Na prática, o executivo afirma que os parâmetros da Abicom bateram com os da Petrobras para a baixa de preços, e estranha que agora, sob pressão altista, o mesmo não aconteça. Com os preços atuais, os pequenos importadores associados da Abicom não têm condições de trazer os combustíveis de fora pela falta de competitividade.

De acordo com levantamento da Abicom, para alinhar os preços com o mercado internacional as refinarias brasileiras deveriam elevar, em média, a gasolina em R$ 0,75 por litro e o diesel em R$ 1,25 por litro.

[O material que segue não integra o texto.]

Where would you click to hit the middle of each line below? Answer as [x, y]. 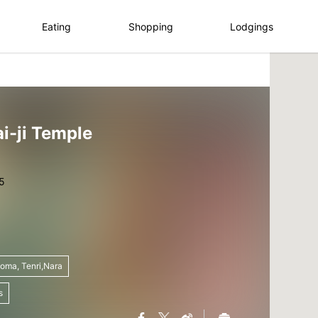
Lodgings [252, 26]
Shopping [150, 26]
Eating [57, 26]
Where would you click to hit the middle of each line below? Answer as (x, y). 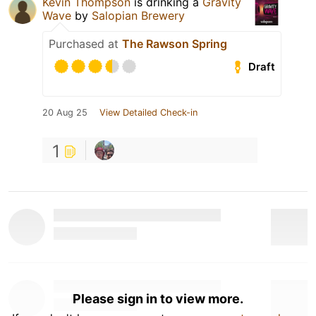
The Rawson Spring (175, 44)
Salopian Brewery (138, 16)
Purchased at (85, 44)
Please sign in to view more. (158, 299)
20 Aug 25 (65, 113)
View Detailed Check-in (148, 113)
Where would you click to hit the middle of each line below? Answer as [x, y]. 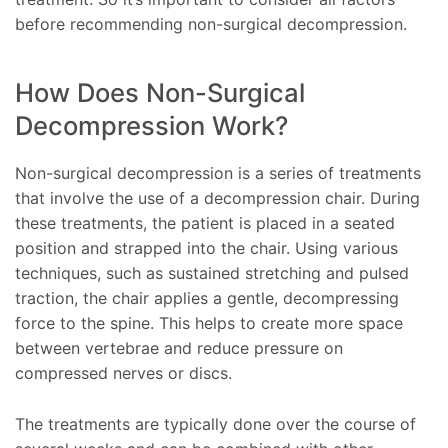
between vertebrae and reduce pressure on [179, 348]
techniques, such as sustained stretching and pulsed [212, 273]
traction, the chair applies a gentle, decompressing [207, 298]
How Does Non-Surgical [160, 92]
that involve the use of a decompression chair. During [217, 198]
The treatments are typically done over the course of [215, 423]
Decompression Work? [151, 125]
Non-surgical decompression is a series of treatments [218, 173]
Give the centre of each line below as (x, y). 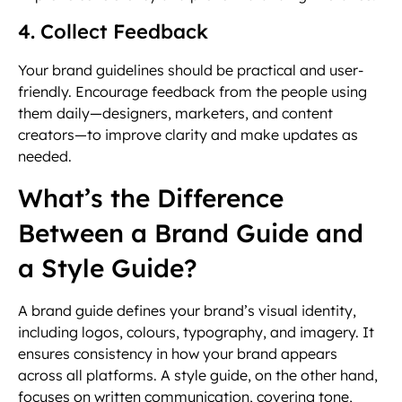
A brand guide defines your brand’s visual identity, (187, 310)
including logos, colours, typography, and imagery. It (196, 332)
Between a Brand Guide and (191, 232)
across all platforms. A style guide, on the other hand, (198, 375)
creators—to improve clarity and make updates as (188, 135)
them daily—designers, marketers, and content (175, 114)
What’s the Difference (151, 197)
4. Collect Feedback (113, 32)
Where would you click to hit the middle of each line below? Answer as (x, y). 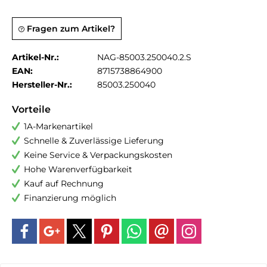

Na Bahia, onde funciona a única refinaria de grande porte privada do País, vendida pela Petrobras no ano passado, as defasagens são menores. Segundo a Abicom, a diferença de preços no mercado baiano é de 13% no caso do diesel e de 8% na gasolina.

Principalmente o preço do diesel tem sido pressionado no mercado externo por conta do início do inverno no Hemisfério Norte, que se soma à queda de oferta por causa da guerra entre a Rússia e a Ucrânia. Mas a gasolina também tem seguido uma tendência altista pelo aumento de consumo nos Estados Unidos.